[Data entries]
BEGIN
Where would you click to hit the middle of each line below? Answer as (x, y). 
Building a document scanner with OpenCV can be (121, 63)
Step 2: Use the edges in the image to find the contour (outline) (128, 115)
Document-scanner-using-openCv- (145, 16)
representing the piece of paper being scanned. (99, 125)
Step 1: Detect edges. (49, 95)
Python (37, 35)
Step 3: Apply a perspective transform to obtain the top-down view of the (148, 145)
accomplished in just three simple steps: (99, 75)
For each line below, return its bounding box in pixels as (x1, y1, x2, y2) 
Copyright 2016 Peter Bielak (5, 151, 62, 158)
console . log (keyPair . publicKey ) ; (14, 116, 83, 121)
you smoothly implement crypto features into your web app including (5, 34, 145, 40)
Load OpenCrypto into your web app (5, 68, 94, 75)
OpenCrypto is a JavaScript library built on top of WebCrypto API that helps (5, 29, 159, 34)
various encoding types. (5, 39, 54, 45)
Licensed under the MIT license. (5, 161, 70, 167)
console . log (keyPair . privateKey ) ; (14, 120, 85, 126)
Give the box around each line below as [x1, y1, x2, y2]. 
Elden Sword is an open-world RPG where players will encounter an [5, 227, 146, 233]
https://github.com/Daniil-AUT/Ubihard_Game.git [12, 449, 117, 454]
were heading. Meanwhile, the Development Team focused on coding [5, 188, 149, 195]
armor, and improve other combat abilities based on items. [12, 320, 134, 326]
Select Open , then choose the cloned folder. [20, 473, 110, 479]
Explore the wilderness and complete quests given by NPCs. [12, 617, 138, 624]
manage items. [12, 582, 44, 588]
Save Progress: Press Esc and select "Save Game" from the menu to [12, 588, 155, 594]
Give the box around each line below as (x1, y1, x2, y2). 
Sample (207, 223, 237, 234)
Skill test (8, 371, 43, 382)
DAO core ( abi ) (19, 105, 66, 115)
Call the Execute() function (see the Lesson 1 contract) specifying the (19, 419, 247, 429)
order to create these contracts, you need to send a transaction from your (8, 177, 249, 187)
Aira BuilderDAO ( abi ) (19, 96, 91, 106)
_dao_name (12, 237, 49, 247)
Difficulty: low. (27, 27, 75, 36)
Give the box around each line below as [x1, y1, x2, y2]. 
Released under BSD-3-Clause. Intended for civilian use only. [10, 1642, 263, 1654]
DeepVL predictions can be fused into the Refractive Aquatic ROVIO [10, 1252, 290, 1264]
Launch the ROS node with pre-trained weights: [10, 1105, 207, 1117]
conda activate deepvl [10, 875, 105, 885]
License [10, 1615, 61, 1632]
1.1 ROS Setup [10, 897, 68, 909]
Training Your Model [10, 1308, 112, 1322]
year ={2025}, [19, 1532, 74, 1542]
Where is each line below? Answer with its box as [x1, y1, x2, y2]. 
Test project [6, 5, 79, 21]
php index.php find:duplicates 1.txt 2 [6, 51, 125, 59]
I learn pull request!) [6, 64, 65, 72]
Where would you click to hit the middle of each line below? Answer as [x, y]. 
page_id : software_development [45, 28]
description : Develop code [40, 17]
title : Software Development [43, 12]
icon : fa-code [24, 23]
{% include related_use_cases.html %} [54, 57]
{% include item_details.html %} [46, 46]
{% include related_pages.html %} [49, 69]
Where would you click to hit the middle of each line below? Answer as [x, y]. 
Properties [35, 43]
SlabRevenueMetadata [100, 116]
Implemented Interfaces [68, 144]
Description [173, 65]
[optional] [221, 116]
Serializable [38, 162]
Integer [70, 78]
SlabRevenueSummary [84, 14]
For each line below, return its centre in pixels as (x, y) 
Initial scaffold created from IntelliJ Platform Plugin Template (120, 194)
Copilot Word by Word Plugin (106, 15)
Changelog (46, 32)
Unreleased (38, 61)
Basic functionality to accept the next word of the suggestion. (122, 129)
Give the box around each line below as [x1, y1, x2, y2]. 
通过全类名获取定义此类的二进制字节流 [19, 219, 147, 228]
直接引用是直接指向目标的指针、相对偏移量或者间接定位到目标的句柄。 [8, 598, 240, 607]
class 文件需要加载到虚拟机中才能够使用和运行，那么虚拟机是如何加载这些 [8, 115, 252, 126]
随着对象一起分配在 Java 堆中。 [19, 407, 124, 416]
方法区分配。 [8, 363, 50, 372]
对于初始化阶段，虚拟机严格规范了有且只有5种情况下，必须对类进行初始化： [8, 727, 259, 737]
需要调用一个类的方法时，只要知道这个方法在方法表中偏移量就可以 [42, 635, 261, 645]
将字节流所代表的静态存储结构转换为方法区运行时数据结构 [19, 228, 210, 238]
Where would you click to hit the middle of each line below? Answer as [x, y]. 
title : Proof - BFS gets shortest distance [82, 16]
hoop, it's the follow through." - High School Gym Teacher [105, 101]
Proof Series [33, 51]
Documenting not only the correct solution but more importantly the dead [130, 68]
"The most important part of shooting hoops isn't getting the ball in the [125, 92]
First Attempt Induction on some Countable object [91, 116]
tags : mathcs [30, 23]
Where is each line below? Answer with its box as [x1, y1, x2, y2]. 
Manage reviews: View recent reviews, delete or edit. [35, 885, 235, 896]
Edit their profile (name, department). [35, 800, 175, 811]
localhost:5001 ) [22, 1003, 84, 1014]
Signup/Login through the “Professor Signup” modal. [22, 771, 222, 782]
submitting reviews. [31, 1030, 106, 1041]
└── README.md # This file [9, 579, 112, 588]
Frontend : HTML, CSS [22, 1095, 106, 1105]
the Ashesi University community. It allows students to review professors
END
_YOUR OBJECTIVE_
Look above for the line holding "accomplished in just" and the line holding "Test project [6, 5, 79, 21]". Retype both, and every line between them, word for word and nothing else.

_YOUR SOLUTION_
accomplished in just three simple steps: (99, 75)
For each line below, return its bounding box in pixels as (x1, y1, x2, y2) 
Copyright 2016 Peter Bielak (5, 151, 62, 158)
console . log (keyPair . publicKey ) ; (14, 116, 83, 121)
you smoothly implement crypto features into your web app including (5, 34, 145, 40)
Load OpenCrypto into your web app (5, 68, 94, 75)
OpenCrypto is a JavaScript library built on top of WebCrypto API that helps (5, 29, 159, 34)
various encoding types. (5, 39, 54, 45)
Licensed under the MIT license. (5, 161, 70, 167)
console . log (keyPair . privateKey ) ; (14, 120, 85, 126)
Give the box around each line below as [x1, y1, x2, y2]. 
Elden Sword is an open-world RPG where players will encounter an [5, 227, 146, 233]
https://github.com/Daniil-AUT/Ubihard_Game.git [12, 449, 117, 454]
were heading. Meanwhile, the Development Team focused on coding [5, 188, 149, 195]
armor, and improve other combat abilities based on items. [12, 320, 134, 326]
Select Open , then choose the cloned folder. [20, 473, 110, 479]
Explore the wilderness and complete quests given by NPCs. [12, 617, 138, 624]
manage items. [12, 582, 44, 588]
Save Progress: Press Esc and select "Save Game" from the menu to [12, 588, 155, 594]
Give the box around each line below as (x1, y1, x2, y2). 
Sample (207, 223, 237, 234)
Skill test (8, 371, 43, 382)
DAO core ( abi ) (19, 105, 66, 115)
Call the Execute() function (see the Lesson 1 contract) specifying the (19, 419, 247, 429)
order to create these contracts, you need to send a transaction from your (8, 177, 249, 187)
Aira BuilderDAO ( abi ) (19, 96, 91, 106)
_dao_name (12, 237, 49, 247)
Difficulty: low. (27, 27, 75, 36)
Give the box around each line below as [x1, y1, x2, y2]. 
Released under BSD-3-Clause. Intended for civilian use only. [10, 1642, 263, 1654]
DeepVL predictions can be fused into the Refractive Aquatic ROVIO [10, 1252, 290, 1264]
Launch the ROS node with pre-trained weights: [10, 1105, 207, 1117]
conda activate deepvl [10, 875, 105, 885]
License [10, 1615, 61, 1632]
1.1 ROS Setup [10, 897, 68, 909]
Training Your Model [10, 1308, 112, 1322]
year ={2025}, [19, 1532, 74, 1542]
Where is each line below? Answer with its box as [x1, y1, x2, y2]. 
Test project [6, 5, 79, 21]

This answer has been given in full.